The Artisans and the Ladies originally played for The Brice Cups. These were presented by Mrs. Walter Brice, whose husband was the Captain in 1951 & 1952. They are now the trophies for the Evening Mixed Greensomes (EMG).

Henry Taylor was a left-hander who played off about 4-handicap. His trophy, The H. J. Taylor Bowl, was presented to the club in 1959 by his widow. It is awarded for the best three Men's nett medal scores over the summer.

The Ruby West Trophy was given to the club by Lt. Col. W. H. West MBE in memory of his wife Ruby. This Men's Stableford competition is the first ‘gold leaf’ of the year. 

The Twiss Trophy, presented in 1964 by ex-Captain V. B. Twiss, is for a Mixed Foursomes competition for married couples.

John and Madge Williams presented The Williams Salvers, played for by past and present Captains, in 1977.

The widow of Colin Summers presented The Colin Summers Trophy to the Veterans section in 2005.

L. K. Wood who was club captain in 1966 presented The Wood Cup to mark the club’s Jubilee in 1970. The competition is played traditionally on Easter Saturday, in Men's pairs better ball Stableford. The top 16 pairs in this competition go forward to The Mitchener Shield, a knockout competition. M. N. Mitchener of Coombe Hill presented the trophy. There is no record of why!

The Frank Brooks Hill Trophy commemorates a man who was Captain of the club in 1979 and Chairman from 1980-1986: a man to whom the Club owes a great debt of gratitude, since he was instrumental in the freehold purchase of the golf course on our behalf in 1983.

Our historical link with the military in the area is also shown in a raft of trophies:

The Drury Cup, for a Men's Stableford competition, presented by Admiral Sir Charles Drury in 1911, is also a qualifier for The Royal Naval Challenge Cup. The top four players from The Drury Cup compete in a knockout for this trophy that was presented in 1929 on behalf of officers of The Royal Navy at Chatham. The trophy itself dates back to 1903.

The Royal Scots Challenge Medal was presented to the Club in 1896 by the Officers of the Royal Scots Lothian Regiment at Chatham. Sadly, the original trophy has been lost over time.

Officers of the Royal Marines presented The Royal Marines Challenge Shield to us in 1900; in appreciation of the kindness and hospitality they had received from the club.

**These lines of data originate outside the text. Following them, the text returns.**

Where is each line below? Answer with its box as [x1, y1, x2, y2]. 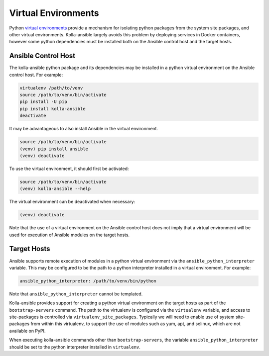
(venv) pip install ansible [19, 146, 88, 152]
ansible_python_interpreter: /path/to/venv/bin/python [19, 278, 156, 283]
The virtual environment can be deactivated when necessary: [9, 199, 135, 205]
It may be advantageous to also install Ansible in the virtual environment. [9, 126, 158, 132]
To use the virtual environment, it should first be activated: [9, 166, 129, 172]
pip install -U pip [19, 99, 67, 104]
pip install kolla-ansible [19, 106, 86, 111]
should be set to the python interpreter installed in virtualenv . [9, 344, 140, 350]
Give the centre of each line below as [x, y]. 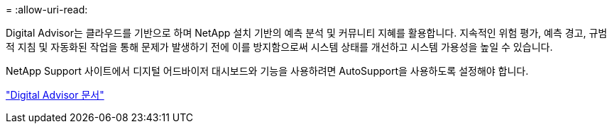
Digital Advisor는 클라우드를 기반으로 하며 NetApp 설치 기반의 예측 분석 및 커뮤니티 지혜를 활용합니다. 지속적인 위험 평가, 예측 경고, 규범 [307, 33]
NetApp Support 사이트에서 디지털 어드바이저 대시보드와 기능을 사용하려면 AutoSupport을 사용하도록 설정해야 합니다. [267, 71]
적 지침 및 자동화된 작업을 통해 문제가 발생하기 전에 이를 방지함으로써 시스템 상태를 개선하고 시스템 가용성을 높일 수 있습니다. [279, 47]
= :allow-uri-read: [47, 10]
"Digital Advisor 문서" [55, 95]
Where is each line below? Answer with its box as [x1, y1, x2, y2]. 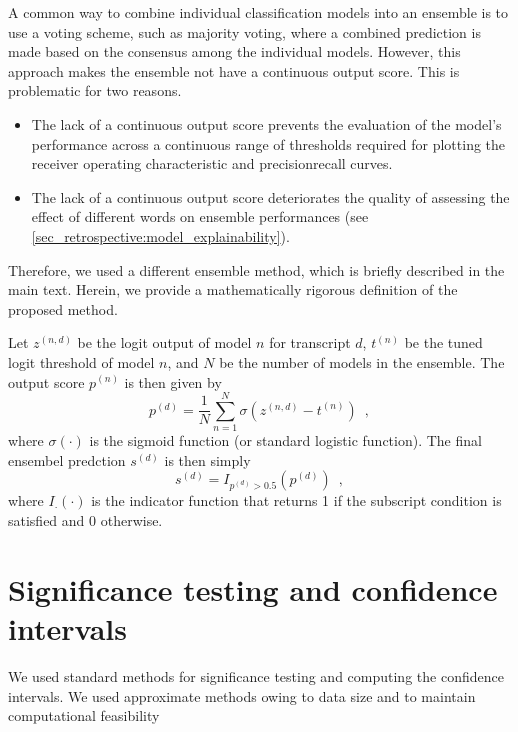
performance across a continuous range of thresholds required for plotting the [31, 133, 506, 154]
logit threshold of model [8, 351, 155, 372]
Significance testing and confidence [8, 568, 498, 609]
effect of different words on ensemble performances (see [31, 206, 369, 227]
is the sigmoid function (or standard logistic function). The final [89, 430, 482, 451]
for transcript [269, 332, 351, 353]
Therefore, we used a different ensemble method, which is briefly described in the [8, 259, 505, 280]
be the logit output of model [77, 332, 252, 353]
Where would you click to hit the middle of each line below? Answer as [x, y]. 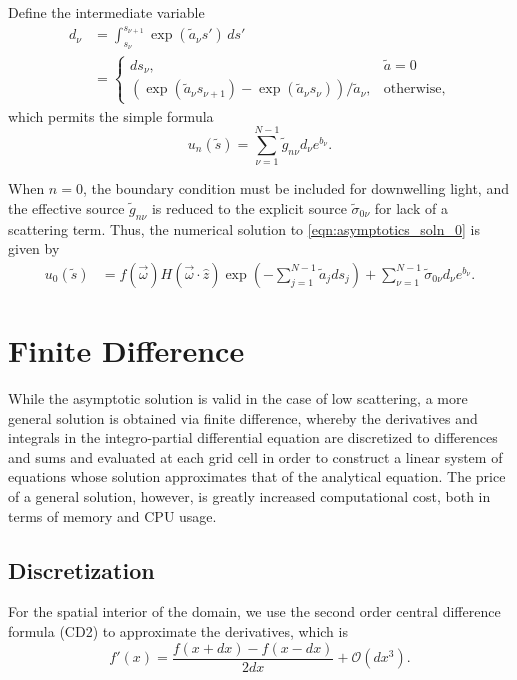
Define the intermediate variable [106, 12]
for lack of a [411, 207]
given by [34, 248]
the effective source [66, 207]
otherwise [412, 89]
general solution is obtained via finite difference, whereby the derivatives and [243, 417]
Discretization [81, 569]
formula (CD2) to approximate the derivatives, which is [178, 631]
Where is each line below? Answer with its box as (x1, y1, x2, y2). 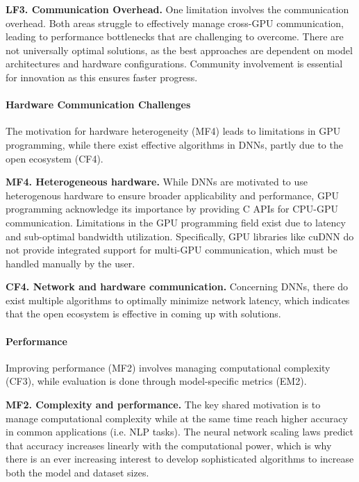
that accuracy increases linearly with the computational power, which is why (6, 438, 332, 452)
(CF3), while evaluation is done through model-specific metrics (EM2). (6, 374, 307, 388)
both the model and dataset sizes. (6, 465, 149, 480)
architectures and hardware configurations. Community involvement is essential (6, 56, 343, 71)
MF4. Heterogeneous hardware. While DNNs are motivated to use (6, 174, 308, 189)
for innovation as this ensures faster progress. (6, 69, 198, 84)
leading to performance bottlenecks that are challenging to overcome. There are (6, 29, 344, 44)
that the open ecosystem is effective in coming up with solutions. (6, 306, 281, 321)
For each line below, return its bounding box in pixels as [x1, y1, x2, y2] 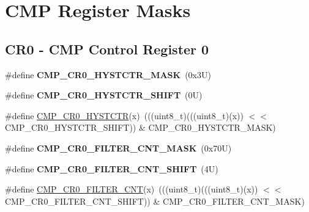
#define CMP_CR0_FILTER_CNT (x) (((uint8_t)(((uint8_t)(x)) [5, 183, 258, 196]
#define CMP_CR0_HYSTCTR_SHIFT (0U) [5, 89, 203, 101]
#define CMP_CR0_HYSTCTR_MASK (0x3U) [5, 68, 211, 81]
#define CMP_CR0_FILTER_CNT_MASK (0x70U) [5, 141, 232, 154]
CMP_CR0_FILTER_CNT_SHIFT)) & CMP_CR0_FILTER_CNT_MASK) [5, 194, 305, 207]
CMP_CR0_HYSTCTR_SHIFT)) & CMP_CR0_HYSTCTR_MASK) [5, 121, 276, 134]
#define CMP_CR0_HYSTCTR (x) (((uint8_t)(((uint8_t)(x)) [5, 109, 244, 122]
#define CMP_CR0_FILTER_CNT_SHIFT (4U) [5, 162, 218, 175]

The Club has a great deal of history with the military, and the Club first played the Royal Engineers back in the 1890s. In 2008, the Engineers decided that a lasting connection should be established, and they presented the club with a former drill attendance cup dating back to 1938, now known as The Royal Engineers Cup.

Which brings us on to some random, but no less important trophies:

First, The Burden Trophy. Not quite a cup, more of a statue, it was given to the Club by Burden’s the Builders who built Clubhouse no 2.

And then, there’s The Prospect Cup! Our popular Men's winter singles knockout, the 5-Club Championship. Seldom referred to by its proper name, this trophy was presented to the club by Prospect Garage in Strood. Nobody knows when, or why.

And finally, the spoon that’s not a spoon: The Lifeboat Spoon, which is actually a cup! Despite being a ‘gold leaf ‘ job, nothing is known about either the trophy or the name.

If you’d like to know more about any of these trophies, I suggest you join, enter, play well, win and turn up to the Captain’s Presentation Dinner where you will be regaled by more information than you can retain. I guarantee it.